Hello @ptrblck, Thanks so much for this. I think I am implementing it differently and may be that’s why I get an increasing loss instead. So will you have a separate loss for the CNN and RNN? can you please demonstrate what you are saying with code. Here is my model. Note: it is an image regression problem:
def CNN(num_outputs):
preNet = models.inception_v3(pretrained=True,aux_logits=False)
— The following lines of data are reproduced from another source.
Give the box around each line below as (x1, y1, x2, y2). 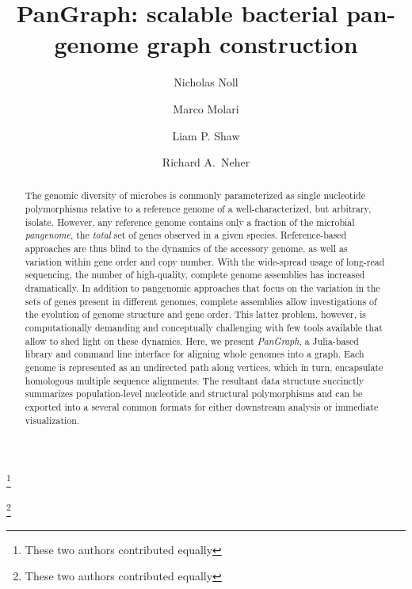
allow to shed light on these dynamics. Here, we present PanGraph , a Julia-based (25, 334, 359, 347)
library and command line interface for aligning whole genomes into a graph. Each (25, 347, 364, 361)
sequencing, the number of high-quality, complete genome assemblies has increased (25, 268, 365, 281)
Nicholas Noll (174, 74, 238, 90)
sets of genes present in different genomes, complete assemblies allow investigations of (25, 294, 377, 308)
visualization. (25, 413, 80, 426)
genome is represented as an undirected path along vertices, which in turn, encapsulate (25, 361, 383, 374)
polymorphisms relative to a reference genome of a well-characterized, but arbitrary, (25, 202, 372, 216)
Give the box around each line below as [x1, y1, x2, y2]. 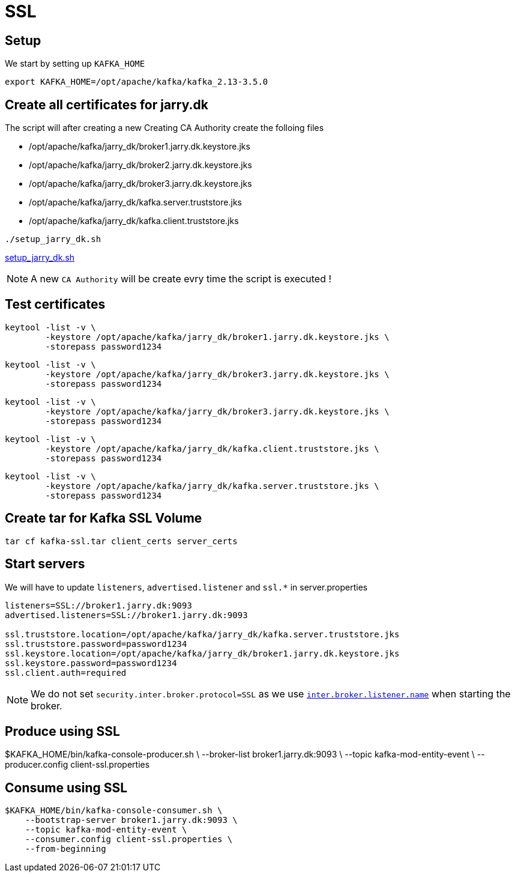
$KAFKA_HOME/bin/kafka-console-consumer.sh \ [5, 806, 223, 816]
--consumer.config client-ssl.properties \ [25, 834, 233, 845]
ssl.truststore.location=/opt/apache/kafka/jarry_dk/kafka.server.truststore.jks [5, 629, 400, 639]
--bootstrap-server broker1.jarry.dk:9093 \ [25, 815, 238, 825]
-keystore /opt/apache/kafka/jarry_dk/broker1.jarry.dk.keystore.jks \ [45, 332, 390, 342]
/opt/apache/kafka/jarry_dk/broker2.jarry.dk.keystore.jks [29, 160, 252, 171]
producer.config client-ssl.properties [5, 759, 150, 770]
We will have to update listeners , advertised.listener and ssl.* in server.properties [5, 581, 368, 592]
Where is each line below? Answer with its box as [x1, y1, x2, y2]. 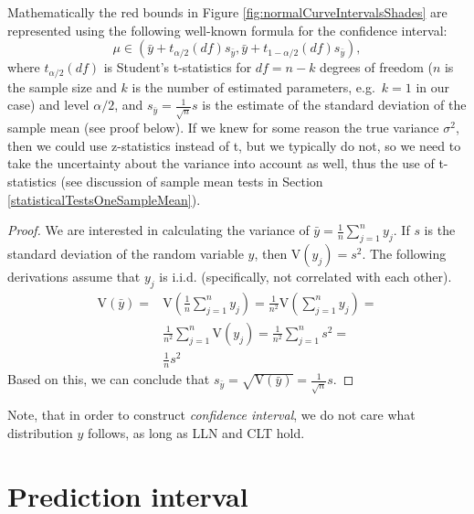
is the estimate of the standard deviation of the [202, 95, 467, 114]
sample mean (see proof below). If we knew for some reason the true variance [7, 118, 439, 137]
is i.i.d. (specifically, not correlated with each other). [159, 266, 452, 285]
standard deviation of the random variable [7, 243, 244, 262]
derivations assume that [7, 266, 141, 285]
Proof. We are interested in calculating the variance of [7, 220, 310, 240]
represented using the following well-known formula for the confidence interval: [7, 20, 448, 39]
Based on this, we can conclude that [7, 369, 210, 389]
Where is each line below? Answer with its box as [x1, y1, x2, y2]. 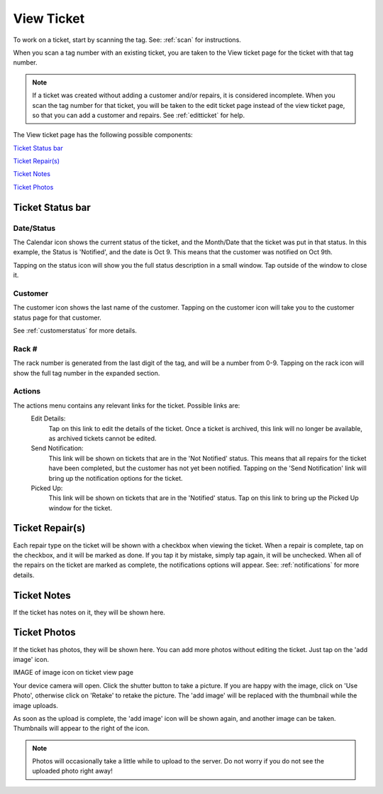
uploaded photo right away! [32, 767, 113, 776]
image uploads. [13, 701, 58, 709]
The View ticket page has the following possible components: [13, 131, 193, 139]
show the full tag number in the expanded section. [13, 369, 160, 377]
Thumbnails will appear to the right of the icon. [13, 724, 150, 733]
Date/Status [13, 223, 56, 233]
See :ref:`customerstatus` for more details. [13, 327, 138, 335]
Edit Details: [30, 414, 66, 423]
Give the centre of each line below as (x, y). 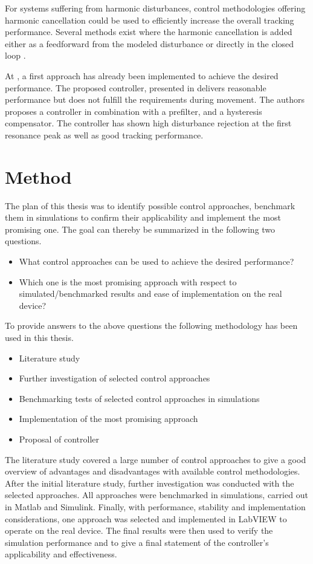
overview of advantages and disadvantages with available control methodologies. (153, 471)
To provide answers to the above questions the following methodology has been (151, 326)
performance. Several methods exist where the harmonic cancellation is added (149, 32)
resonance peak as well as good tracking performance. (104, 135)
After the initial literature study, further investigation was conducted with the (150, 483)
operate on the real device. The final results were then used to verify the (139, 530)
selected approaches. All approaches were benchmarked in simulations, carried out (156, 495)
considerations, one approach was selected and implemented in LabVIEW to (146, 518)
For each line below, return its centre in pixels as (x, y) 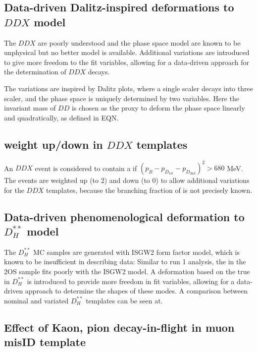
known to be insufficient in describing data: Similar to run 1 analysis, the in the (125, 262)
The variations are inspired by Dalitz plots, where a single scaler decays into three (128, 88)
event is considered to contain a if (86, 168)
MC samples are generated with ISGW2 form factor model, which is (136, 252)
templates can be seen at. (124, 300)
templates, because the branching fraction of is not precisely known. (149, 190)
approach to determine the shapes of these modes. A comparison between (136, 291)
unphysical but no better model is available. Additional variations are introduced (127, 52)

num_ftrs = preNet.fc.in_features
preNet.fc = nn.Linear(num_ftrs, num_outputs)
return preNet
class BiGRU(nn.Module):
def __init__(self, input_features, hidden_size,num_layers,output_dim,seq_len,batch_size):
super(BiGRU, self).__init__()
self.cnn = CNN(input_features)
self.gru = nn.GRU(input_features, hidden_size, num_layers=num_layers, bidirectional=True)
self.out1 = nn.Linear(hidden_size*2, output_dim)
def forward(self, input):
input1 = self.cnn(input.view(batch_size*seq_len,C,H,W))
output, hidden = self.gru(input1.view(seq_len,-1,input_features))
pred = self.out1(output.view(-1,seq_len,hidden_size*2))
return pred
model = BiGRU(input_features, hidden_size,num_layers,output_dim,seq_len,batch_size)
loss = nn.MSELoss()
optimizer = optim.Adam(model.parameters(), lr=lr)
So the input to the model has the following shape: (batch_size, seq_len, C,H,W) and output is (batch_size, seq_len, output_dim). But the model is not learning as loss and error keep increasing.
Below is my Dataset code to create a sliding sequence of images and the sequence of images are later grouped into batches using : torch.utils.data.DataLoader(Dataset, batch_size = batch_size,shuffle = False,drop_last = False)
, to produce (batch_size, seq_len, C,H,W) dataloaders.
class CustomImageDataset(Dataset):
def __init__(self, img_labels, img_dir, seq_length, transform=None):
self.img_labels = img_labels
self.img_dir = img_dir
self.seq_length = seq_length
self.transform = transform
def __len__(self):
return len(self.img_labels)-self.seq_length
def __getitem__(self, idx):
start = idx
end = idx + self.seq_length
print('Getting images from {} to {}'.format(start, end))
indices = list(range(start, end))
images = []
labels = []
for i in indices:
img_path = os.path.join(self.img_dir, self.img_labels.iloc[i, 0])
image = read_image(img_path)
if self.transform:
image = self.transform(image)
images.append(image)
labels.append(torch.tensor(self.img_labels.iloc[i, 1:]))
x = torch.stack(images)
y = torch.stack(labels)
return x, y